Although not compulsory, insuring your trip to Turkey might be a wise move. Your regular health card or medical insurance won’t be valid here, and a sudden illness can leave you strapped for cash as many hospitals will need you to pay cash upfront. Insurance is almost always pre-paid and non-refundable.

Most leading travel agents will give you an option to insure your trip. These typically cost 4 – 10 % of your total travel expenses. Banks and insurance brands let you buy insurance online and coverage is based on the package you select. Don’t forget to add ‘baggage losses’ on top of accident benefits.

Save on TaxesEverything you buy in Turkey will have an 18% tax on the MRP. However, if you’re a non-resident and have only been in the country for less than 6 months, you’re eligible for a tax refund on purchases above 108 Liras as long as you purchase them from registered shops. Save those boarding passes and air ticket hard copies ‘cause you’ll need them to claim refunds at the counter. Want a receipt? Ask for a fis or a fatura, Turkish for invoice.


Overall Trip Expenses


Airfare is certainly on the more expensive side but if book from Mumbai, you’ll find tickets for as low as 25 thousand INR for a round-trip. If not, try Delhi or Bengaluru, in that order. If you’re planning for a trip during the peak season, make sure your air tickets are done at least 3 months prior to flying. June through August is considered tourist high season in Turkey and expenditure can come down significantly if you push for offseason bookings.


Right from starred, luxury hotels to more budgeted hotel chains, the city center will offer you properties with great service, usually breakfast and English-speaking staff. Dig a little deeper for hole-in-the-wall properties that lend a personal touch to your stay and also prove to be budget friendly. Alternatively, guest houses let you get up close with the locals’ way of life. The bed and breakfast sector in Turkey is also thriving and can prove to be a great saving tact for independent travelers. Currently, all-inclusive hotels are trending in the country owing to an oncoming recession and these could well be a solo backpacker’s best bet. They offer accommodation, all-day dining, entertainment, a beach or a pool and the likes.
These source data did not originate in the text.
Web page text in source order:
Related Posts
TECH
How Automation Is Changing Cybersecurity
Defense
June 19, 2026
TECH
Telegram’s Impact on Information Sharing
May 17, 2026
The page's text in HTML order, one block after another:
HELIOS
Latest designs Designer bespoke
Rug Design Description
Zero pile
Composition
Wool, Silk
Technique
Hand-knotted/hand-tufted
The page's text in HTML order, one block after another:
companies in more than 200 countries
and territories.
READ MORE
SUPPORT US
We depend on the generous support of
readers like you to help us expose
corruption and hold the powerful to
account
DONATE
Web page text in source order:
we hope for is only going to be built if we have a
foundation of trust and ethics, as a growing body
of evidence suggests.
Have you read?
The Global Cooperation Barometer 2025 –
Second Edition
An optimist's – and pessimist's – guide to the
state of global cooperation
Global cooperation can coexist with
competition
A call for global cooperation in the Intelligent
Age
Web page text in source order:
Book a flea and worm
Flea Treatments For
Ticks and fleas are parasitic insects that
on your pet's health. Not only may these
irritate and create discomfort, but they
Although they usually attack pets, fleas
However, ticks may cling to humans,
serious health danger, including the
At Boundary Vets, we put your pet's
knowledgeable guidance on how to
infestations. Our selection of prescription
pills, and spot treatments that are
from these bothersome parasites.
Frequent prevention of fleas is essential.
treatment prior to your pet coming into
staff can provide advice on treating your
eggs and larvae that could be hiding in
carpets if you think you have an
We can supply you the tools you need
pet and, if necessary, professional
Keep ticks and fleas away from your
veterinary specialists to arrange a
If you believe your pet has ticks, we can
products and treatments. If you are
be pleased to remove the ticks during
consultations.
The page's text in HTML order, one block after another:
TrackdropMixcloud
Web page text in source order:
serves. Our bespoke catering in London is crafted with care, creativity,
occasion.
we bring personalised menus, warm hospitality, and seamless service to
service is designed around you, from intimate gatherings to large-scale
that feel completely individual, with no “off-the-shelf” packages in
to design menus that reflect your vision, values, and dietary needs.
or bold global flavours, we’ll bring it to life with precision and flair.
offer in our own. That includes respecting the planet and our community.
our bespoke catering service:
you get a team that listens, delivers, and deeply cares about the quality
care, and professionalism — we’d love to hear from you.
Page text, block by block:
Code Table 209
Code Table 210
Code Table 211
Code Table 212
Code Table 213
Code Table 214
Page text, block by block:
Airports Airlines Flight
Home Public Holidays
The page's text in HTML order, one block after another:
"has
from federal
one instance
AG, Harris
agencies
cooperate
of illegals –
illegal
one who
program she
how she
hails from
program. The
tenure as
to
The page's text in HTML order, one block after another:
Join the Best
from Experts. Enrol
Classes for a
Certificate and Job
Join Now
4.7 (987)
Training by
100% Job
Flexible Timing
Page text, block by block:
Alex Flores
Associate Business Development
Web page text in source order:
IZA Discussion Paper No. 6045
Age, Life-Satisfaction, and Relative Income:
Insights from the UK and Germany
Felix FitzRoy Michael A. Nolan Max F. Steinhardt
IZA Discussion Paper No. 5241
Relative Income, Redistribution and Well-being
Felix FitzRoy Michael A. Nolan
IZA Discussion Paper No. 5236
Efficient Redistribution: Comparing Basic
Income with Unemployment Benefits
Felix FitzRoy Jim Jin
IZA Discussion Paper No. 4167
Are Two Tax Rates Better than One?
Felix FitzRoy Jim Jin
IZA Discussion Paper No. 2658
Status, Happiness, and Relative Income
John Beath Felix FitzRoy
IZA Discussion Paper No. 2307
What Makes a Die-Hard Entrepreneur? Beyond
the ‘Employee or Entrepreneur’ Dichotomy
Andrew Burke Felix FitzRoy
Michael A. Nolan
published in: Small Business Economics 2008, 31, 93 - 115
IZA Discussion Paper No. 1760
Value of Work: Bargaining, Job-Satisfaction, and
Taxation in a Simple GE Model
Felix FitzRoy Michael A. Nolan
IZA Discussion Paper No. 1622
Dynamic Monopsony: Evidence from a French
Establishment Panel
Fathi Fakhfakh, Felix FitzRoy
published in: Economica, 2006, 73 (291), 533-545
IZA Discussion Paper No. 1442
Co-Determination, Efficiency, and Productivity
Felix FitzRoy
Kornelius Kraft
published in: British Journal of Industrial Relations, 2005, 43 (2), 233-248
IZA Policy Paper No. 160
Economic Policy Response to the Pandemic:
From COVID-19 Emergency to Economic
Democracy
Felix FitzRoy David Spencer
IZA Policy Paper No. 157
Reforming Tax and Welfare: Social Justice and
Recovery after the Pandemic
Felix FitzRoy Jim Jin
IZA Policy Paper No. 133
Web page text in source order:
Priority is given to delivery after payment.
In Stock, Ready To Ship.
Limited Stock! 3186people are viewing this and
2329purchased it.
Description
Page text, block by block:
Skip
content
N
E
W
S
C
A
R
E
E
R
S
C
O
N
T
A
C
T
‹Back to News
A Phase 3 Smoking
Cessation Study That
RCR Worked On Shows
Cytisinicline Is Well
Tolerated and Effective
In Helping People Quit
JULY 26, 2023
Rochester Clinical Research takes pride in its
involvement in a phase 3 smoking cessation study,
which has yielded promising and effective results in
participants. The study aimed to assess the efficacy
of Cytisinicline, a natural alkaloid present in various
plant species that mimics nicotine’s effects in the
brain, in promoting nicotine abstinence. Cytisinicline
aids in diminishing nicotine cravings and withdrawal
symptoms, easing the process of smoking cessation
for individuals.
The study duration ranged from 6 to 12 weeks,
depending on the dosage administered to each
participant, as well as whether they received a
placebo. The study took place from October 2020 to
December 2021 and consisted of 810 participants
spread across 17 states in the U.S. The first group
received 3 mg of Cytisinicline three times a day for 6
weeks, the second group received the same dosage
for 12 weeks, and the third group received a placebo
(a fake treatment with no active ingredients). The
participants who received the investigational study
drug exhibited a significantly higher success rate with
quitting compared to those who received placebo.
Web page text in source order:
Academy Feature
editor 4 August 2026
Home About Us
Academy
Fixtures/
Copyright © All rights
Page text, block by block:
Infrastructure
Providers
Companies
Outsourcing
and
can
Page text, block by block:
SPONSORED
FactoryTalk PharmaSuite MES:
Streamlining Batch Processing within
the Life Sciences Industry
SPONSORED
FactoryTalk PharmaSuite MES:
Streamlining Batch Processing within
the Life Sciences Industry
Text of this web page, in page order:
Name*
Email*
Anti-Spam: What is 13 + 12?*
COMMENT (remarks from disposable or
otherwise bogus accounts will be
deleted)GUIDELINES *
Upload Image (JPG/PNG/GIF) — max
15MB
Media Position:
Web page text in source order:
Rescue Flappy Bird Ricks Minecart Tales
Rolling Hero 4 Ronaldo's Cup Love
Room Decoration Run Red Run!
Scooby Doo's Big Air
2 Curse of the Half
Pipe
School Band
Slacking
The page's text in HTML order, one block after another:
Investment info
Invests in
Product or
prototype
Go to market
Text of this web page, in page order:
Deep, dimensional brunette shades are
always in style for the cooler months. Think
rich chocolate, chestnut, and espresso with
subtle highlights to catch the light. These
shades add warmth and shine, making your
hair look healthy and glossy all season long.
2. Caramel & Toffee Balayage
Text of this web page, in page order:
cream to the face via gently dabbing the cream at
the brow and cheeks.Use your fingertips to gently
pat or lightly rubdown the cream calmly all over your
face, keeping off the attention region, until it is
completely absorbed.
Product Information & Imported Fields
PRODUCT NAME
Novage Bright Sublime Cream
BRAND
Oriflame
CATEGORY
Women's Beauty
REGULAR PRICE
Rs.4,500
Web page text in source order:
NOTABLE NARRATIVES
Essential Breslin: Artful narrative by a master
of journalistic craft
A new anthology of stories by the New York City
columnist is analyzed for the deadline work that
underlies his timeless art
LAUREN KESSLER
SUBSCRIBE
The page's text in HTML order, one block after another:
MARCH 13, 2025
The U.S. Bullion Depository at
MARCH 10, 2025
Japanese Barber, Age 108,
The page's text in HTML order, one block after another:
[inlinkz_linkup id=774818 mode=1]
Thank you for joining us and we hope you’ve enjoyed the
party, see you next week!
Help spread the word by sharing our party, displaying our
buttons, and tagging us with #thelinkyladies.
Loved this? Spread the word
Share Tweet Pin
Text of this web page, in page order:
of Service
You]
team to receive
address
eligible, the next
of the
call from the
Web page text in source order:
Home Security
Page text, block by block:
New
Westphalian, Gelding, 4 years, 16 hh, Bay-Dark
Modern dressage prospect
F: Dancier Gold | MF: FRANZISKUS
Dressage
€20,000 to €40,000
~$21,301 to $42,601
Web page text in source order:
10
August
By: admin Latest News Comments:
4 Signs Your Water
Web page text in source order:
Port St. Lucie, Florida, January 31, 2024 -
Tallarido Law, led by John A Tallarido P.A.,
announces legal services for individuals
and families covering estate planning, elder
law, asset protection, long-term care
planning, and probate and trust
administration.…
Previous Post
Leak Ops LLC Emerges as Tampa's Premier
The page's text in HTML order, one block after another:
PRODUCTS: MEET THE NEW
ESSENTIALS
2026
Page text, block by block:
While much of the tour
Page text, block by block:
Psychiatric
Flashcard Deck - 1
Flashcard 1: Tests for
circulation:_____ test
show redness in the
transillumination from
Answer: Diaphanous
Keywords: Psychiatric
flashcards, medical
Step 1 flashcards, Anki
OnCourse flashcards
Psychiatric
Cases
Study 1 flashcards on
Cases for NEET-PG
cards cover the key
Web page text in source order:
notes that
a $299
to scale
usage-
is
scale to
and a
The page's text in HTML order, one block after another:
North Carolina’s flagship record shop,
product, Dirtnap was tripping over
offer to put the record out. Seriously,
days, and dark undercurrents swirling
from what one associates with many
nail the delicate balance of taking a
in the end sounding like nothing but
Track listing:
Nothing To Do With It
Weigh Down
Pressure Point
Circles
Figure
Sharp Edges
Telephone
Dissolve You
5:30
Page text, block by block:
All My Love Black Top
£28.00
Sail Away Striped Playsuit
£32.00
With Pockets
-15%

The easiest way to navigate Turkey  on a budget is to hop on and off busses. The bus system is very well run, and the upkeep of vehicles and large bus stations is on point! They often serve snacks on board and have Turkish movies playing on LCDs inside. Take overnight buses to save on nighttime accommodation. BiTaksi is Turkey’s version of our Ola cabs and can be a comfortable alternative, if a little pricey. Turkey is also quite friendly to hitchhikers although most drivers will expect a payment. In major cities, buses, trams, the metro, ferry, funicular, and cable cars also offer passes along with regular tickets.

Food and Drinks


Food can be delicious, elaborate, generously portioned, and give you real value for your money. Beer starts at 7 Lira. Don’t forget to try the Raki, their local brew but beware, it’s not for the faint hearted.



Hiring a tour guide will set you back 200 Liras, so go for an audio guide instead. At major and expansive monuments, before you opt for an audio-guide, don’t forget to look at the rating. Alternatively, locals  organize free walking tours free that are a great way to experience the country from a Turkish perspective.


Turkey has a tipping etiquette so make sure to have a tipping budget accomodated.

So there you have it. You now know how to crack a shoestring trip to Turkey. We hope this helps you grab cool bargains and save some of that hard-earned cash while still having a great time!